The Mexico International Short Film Festival - Shorts México - is a film festival exclusively dedicated to short films in Mexico.

Since 2006, it has been held annually during the first week of September in Mexico City, in addition to having a national and international Tour, which takes Mexican short films to venues in Mexico City, other cities in the country and in the world.

It is a festival certified by the Mexican Academy of Cinematographic Arts and Sciences (AMACC). This means that by submitting a short film at this festival, one can register and be considered for the Ariel Award.

The 15th edition of Shorts México (FICMEX) will take place from September 2  to 9, 2020.

The Festival's founder and director is Jorge Magaña and the Director of programming is film curator and producer, Isaac Basulto.

Evolution 
Founded by Jorge Magaña, the first edition took place in 2006 under the name of Shorts Shorts Film Festival Mexico. It was the adaptation of an Asian format, which continues to take place in the city of Tokyo. It was supported by institutions such as the Embassy of Japan in Mexico, Japan Foundation, the Mexican Institute of Cinematography (IMCINE), Cinemex, Televisa Foundation and Telmex Foundation. The venues were: Cinemex WTC, Cinemex Insurgentes, Bella Epoca Cine Lido Cultural Center, Cinematoía Loreto, Pabellón de Alta Tecnología (PAT), the Cineteca Nacional and the University Cultural Center of the UNAM.

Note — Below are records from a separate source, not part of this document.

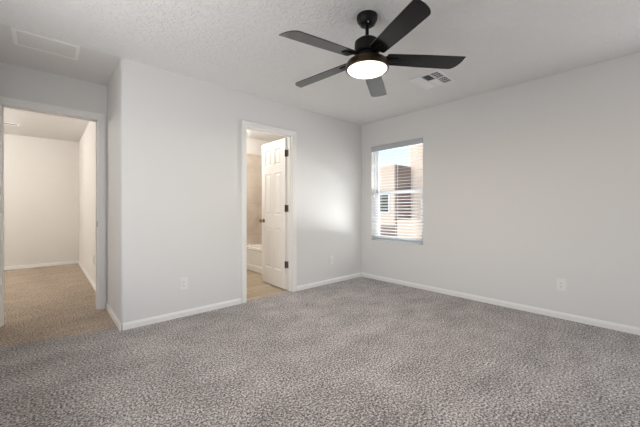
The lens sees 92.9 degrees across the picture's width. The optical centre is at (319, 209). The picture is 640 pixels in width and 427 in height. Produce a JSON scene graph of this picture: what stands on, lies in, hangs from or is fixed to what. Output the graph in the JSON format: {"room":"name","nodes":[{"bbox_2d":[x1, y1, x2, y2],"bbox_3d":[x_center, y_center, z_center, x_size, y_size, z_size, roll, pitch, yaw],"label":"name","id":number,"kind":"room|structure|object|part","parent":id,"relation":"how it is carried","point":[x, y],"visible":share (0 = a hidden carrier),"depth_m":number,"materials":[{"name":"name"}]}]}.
{"room":"empty bedroom","nodes":[
{"label":"empty bedroom","id":0,"kind":"room"},
{"bbox_2d":[4,134,78,266],"bbox_3d":[-5.791,-0.115,5.378,2.400,2.490,0.120,0,0,-42],"label":"wall","id":1,"kind":"structure","parent":0,"point":[41,175],"depth_m":5.75,"materials":[{"name":"white paint"}]},
{"bbox_2d":[4,260,78,269],"bbox_3d":[-5.709,1.052,5.362,2.300,0.067,0.013,0,0,-42],"label":"baseboard","id":2,"kind":"structure","parent":1,"relation":"attached to","point":[75,261],"depth_m":5.75,"materials":[{"name":"white paint"}]},
{"bbox_2d":[0,62,106,302],"bbox_3d":[-3.189,-0.115,2.655,2.415,2.490,0.115,0,0,-42],"label":"wall","id":3,"kind":"structure","parent":0,"point":[16,82],"depth_m":3.05,"materials":[{"name":"white paint"}]},
{"bbox_2d":[0,105,2,326],"bbox_3d":[-2.711,0.058,2.510,0.167,2.020,0.716,0,0,-40],"label":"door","id":4,"kind":"structure","parent":3,"relation":"in","point":[1,123],"depth_m":2.77,"materials":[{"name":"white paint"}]},
{"bbox_2d":[0,96,105,326],"bbox_3d":[-2.707,0.022,3.089,0.858,2.125,0.147,0,0,-42],"label":"trim","id":5,"kind":"structure","parent":3,"relation":"attached to","point":[99,119],"depth_m":3.29,"materials":[{"name":"white paint"}]},
{"bbox_2d":[79,121,94,283],"bbox_3d":[-3.635,-0.115,4.867,0.115,2.490,3.768,0,0,-42],"label":"wall","id":6,"kind":"structure","parent":0,"point":[87,141],"depth_m":4.89,"materials":[{"name":"white paint"}]},
{"bbox_2d":[78,261,94,289],"bbox_3d":[-3.648,1.052,4.786,0.013,0.067,3.630,0,0,-42],"label":"baseboard","id":7,"kind":"structure","parent":6,"relation":"attached to","point":[79,262],"depth_m":4.78,"materials":[{"name":"white paint"}]},
{"bbox_2d":[107,58,360,329],"bbox_3d":[-0.834,-0.115,4.138,3.300,2.490,0.838,0,0,-42],"label":"wall","id":8,"kind":"structure","parent":0,"point":[174,140],"depth_m":3.19,"materials":[{"name":"white paint"}]},
{"bbox_2d":[106,303,120,330],"bbox_3d":[-2.056,1.052,3.020,0.013,0.067,0.826,0,0,-42],"label":"baseboard","id":9,"kind":"structure","parent":8,"relation":"attached to","point":[111,313],"depth_m":2.95,"materials":[{"name":"white paint"}]},
{"bbox_2d":[122,298,241,329],"bbox_3d":[-1.335,1.052,3.113,1.161,0.067,0.013,0,0,-42],"label":"baseboard","id":10,"kind":"structure","parent":8,"relation":"attached to","point":[151,320],"depth_m":3.04,"materials":[{"name":"white paint"}]},
{"bbox_2d":[180,277,187,289],"bbox_3d":[-1.376,0.747,3.079,0.074,0.120,0.009,0,0,-42],"label":"wall outlet","id":11,"kind":"object","parent":8,"relation":"attached to","point":[183,281],"visible":1,"depth_m":3.08,"materials":[{"name":"white plastic"}]},
{"bbox_2d":[242,120,296,303],"bbox_3d":[-0.650,0.025,3.817,0.790,2.118,0.147,0,0,-42],"label":"trim","id":12,"kind":"structure","parent":8,"relation":"attached to","point":[291,135],"depth_m":4.00,"materials":[{"name":"white paint"}]},
{"bbox_2d":[259,138,286,288],"bbox_3d":[-0.652,0.053,4.326,0.167,2.030,0.641,0,0,-40],"label":"door","id":13,"kind":"structure","parent":8,"relation":"in","point":[274,154],"depth_m":4.29,"materials":[{"name":"white paint"}]},
{"bbox_3d":[-0.738,-0.739,4.428,0.035,0.225,0.165,0,0,-40],"label":"panel","id":14,"kind":"part","parent":13,"relation":"part of","materials":[{"name":"white paint"}]},
{"bbox_3d":[-0.738,-0.219,4.428,0.035,0.595,0.165,0,0,-40],"label":"panel","id":15,"kind":"part","parent":13,"relation":"part of","materials":[{"name":"white paint"}]},
{"bbox_3d":[-0.738,0.546,4.428,0.035,0.575,0.165,0,0,-40],"label":"panel","id":16,"kind":"part","parent":13,"relation":"part of","materials":[{"name":"white paint"}]},
{"bbox_3d":[-0.574,-0.739,4.232,0.035,0.225,0.165,0,0,-40],"label":"panel","id":17,"kind":"part","parent":13,"relation":"part of","materials":[{"name":"white paint"}]},
{"bbox_3d":[-0.574,-0.219,4.232,0.035,0.595,0.165,0,0,-40],"label":"panel","id":18,"kind":"part","parent":13,"relation":"part of","materials":[{"name":"white paint"}]},
{"bbox_3d":[-0.574,0.546,4.232,0.035,0.575,0.165,0,0,-40],"label":"panel","id":19,"kind":"part","parent":13,"relation":"part of","materials":[{"name":"white paint"}]},
{"bbox_2d":[297,273,361,290],"bbox_3d":[0.185,1.052,4.484,1.325,0.067,0.013,0,0,-42],"label":"baseboard","id":20,"kind":"structure","parent":8,"relation":"attached to","point":[329,281],"depth_m":4.41,"materials":[{"name":"white paint"}]},
{"bbox_2d":[247,153,261,244],"bbox_3d":[-0.550,-0.190,5.234,0.810,1.740,1.855,0,0,-42],"label":"wall","id":21,"kind":"structure","parent":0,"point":[254,162],"depth_m":5.83,"materials":[{"name":"white paint"}]},
{"bbox_2d":[247,138,270,154],"bbox_3d":[-1.768,-0.115,5.472,2.300,2.490,0.130,0,0,-42],"label":"wall","id":22,"kind":"structure","parent":0,"point":[254,146],"depth_m":5.86,"materials":[{"name":"white paint"}]},
{"bbox_2d":[0,264,639,426],"bbox_3d":[-1.206,1.105,2.834,5.600,0.050,9.800,0,0,-42],"label":"floor","id":23,"kind":"structure","parent":0,"point":[359,351],"depth_m":2.14,"materials":[{"name":"grey carpet"}]},
{"bbox_2d":[247,244,261,273],"bbox_3d":[-0.559,0.870,5.222,0.780,0.420,1.820,0,0,-42],"label":"bathtub","id":24,"kind":"object","parent":23,"relation":"on","point":[254,251],"visible":0.09,"depth_m":5.31,"materials":[{"name":"white ceramic"}]},
{"bbox_2d":[0,0,639,141],"bbox_3d":[-1.194,-1.410,2.858,5.850,0.100,10.020,0,0,-42],"label":"ceiling","id":25,"kind":"structure","parent":0,"point":[237,45],"depth_m":2.49,"materials":[{"name":"white paint"}]},
{"bbox_2d":[4,122,19,125],"bbox_3d":[-4.921,-1.355,4.803,0.260,0.010,0.140,0,0,-42],"label":"ceiling vent","id":26,"kind":"object","parent":25,"relation":"in","point":[5,123],"visible":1,"depth_m":4.83,"materials":[{"name":"white metal"}]},
{"bbox_2d":[11,27,79,59],"bbox_3d":[-2.252,-1.357,2.516,0.410,0.006,0.300,0,0,-42],"label":"ceiling access panel","id":27,"kind":"object","parent":25,"relation":"attached to","point":[20,37],"visible":1,"depth_m":2.50,"materials":[{"name":"white paint"}]},
{"bbox_2d":[279,0,465,96],"bbox_3d":[0.294,-1.163,2.155,1.260,0.394,1.257,0,0,-42],"label":"ceiling fan","id":28,"kind":"object","parent":25,"relation":"hanging from","point":[367,63],"visible":1,"depth_m":2.07,"materials":[{"name":"black metal"}]},
{"bbox_3d":[0.008,-1.043,1.913,0.527,0.006,0.136,-4,12,-36],"label":"fan blade","id":29,"kind":"part","parent":28,"relation":"part of","materials":[{"name":"black laminate"}]},
{"bbox_3d":[0.012,-1.043,2.381,0.527,0.006,0.136,-4,8,36],"label":"fan blade","id":30,"kind":"part","parent":28,"relation":"part of","materials":[{"name":"grey wood"}]},
{"bbox_3d":[0.458,-1.043,2.522,0.136,0.006,0.527,-10,-6,18],"label":"fan blade","id":31,"kind":"part","parent":28,"relation":"part of","materials":[{"name":"black laminate"}]},
{"bbox_3d":[0.452,-1.043,1.765,0.136,0.006,0.527,10,0,-18],"label":"fan blade","id":32,"kind":"part","parent":28,"relation":"part of","materials":[{"name":"black laminate"}]},
{"bbox_3d":[0.730,-1.043,2.142,0.527,0.006,0.136,3,-10,0],"label":"fan blade","id":33,"kind":"part","parent":28,"relation":"part of","materials":[{"name":"black laminate"}]},
{"bbox_2d":[409,69,455,89],"bbox_3d":[1.174,-1.354,3.182,0.370,0.012,0.328,0,0,-42],"label":"ceiling vent","id":34,"kind":"object","parent":25,"relation":"in","point":[435,78],"visible":0.99,"depth_m":3.17,"materials":[{"name":"grey metal"}]},
{"bbox_2d":[361,52,639,327],"bbox_3d":[1.800,-0.115,3.795,0.150,2.490,7.400,0,0,-42],"label":"wall","id":35,"kind":"structure","parent":0,"point":[527,186],"depth_m":3.22,"materials":[{"name":"white paint"}]},
{"bbox_2d":[371,240,422,244],"bbox_3d":[1.132,0.481,4.483,0.089,0.008,0.874,0,0,-42],"label":"window sill","id":36,"kind":"structure","parent":35,"relation":"attached to","point":[371,240],"depth_m":4.42,"materials":[{"name":"white paint"}]},
{"bbox_2d":[375,143,422,243],"bbox_3d":[1.187,-0.247,4.532,0.063,1.465,0.876,0,0,-42],"label":"window","id":37,"kind":"structure","parent":35,"relation":"in","point":[377,206],"depth_m":4.79,"materials":[{"name":"white plastic"}]},
{"bbox_2d":[371,138,422,242],"bbox_3d":[1.118,-0.261,4.470,0.076,1.433,0.868,0,0,-42],"label":"window blind","id":38,"kind":"object","parent":37,"relation":"attached to","point":[419,140],"visible":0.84,"depth_m":4.45,"materials":[{"name":"grey plastic"}]},
{"bbox_3d":[1.126,-0.242,4.477,0.055,1.375,0.002,0,0,-42],"label":"ladder cord","id":39,"kind":"part","parent":38,"relation":"part of","materials":[{"name":"white fabric"}]},
{"bbox_3d":[1.126,0.444,4.477,0.052,0.022,0.860,0,0,-42],"label":"rail","id":40,"kind":"part","parent":38,"relation":"part of","materials":[{"name":"grey plastic"}]},
{"bbox_3d":[1.175,0.083,4.521,0.020,0.735,0.806,0,0,-42],"label":"sash","id":41,"kind":"part","parent":37,"relation":"part of","materials":[{"name":"white plastic"}]},
{"bbox_3d":[1.191,-0.600,4.536,0.016,0.690,0.806,0,0,-42],"label":"sash","id":42,"kind":"part","parent":37,"relation":"part of","materials":[{"name":"white plastic"}]},
{"bbox_2d":[361,272,639,334],"bbox_3d":[2.409,1.052,2.998,0.013,0.067,5.200,0,0,-42],"label":"baseboard","id":43,"kind":"structure","parent":35,"relation":"attached to","point":[585,320],"depth_m":3.26,"materials":[{"name":"white paint"}]},
{"bbox_2d":[557,278,565,290],"bbox_3d":[2.392,0.744,3.019,0.009,0.120,0.074,0,0,-42],"label":"wall outlet","id":44,"kind":"object","parent":35,"relation":"attached to","point":[561,283],"visible":1,"depth_m":3.02,"materials":[{"name":"white plastic"}]},
{"label":"outside","id":45,"kind":"structure","parent":0,"visible":0},
{"bbox_3d":[18.147,4.080,30.797,59.400,0.100,75.000,0,0,-42],"label":"ground","id":46,"kind":"structure","parent":45,"visible":0},
{"bbox_2d":[379,144,422,237],"bbox_3d":[5.800,-0.045,11.915,5.030,8.150,15.500,0,0,-42],"label":"neighbor house","id":47,"kind":"structure","parent":46,"relation":"on","point":[387,202],"depth_m":11.87,"materials":[{"name":"beige paint"}]},
{"bbox_3d":[2.306,-0.235,12.070,0.012,0.670,0.990,0,0,-42],"label":"pane","id":48,"kind":"part","parent":47,"relation":"part of","materials":[{"name":"clear glass"}]}
]}

As of 2011, the special program of Homenage en Corto was created, in which the works of some actors realized in short films are presented. In that edition, the first actress commemorated was Ana Ofelia Murguía; in 2012, Damián Alcázar; in 2013, Daniel Giménez Cacho; in 2015, the actress Cecilia Suárez; in 2016, Mónica Huarte; in 2017, Vanessa Bauche and in 2018, Arcelia Ramírez. Likewise, in 2013, the Neo Mex Mexican Competition was created to promote new talents in Mexican cinema.

In 2012, it was decided to continue with the Short Film Screenplay Contest, in which the participants submit short film screenplays.

In 2019, the Short Film Pitching Competition was created, in which participants submit short film projects.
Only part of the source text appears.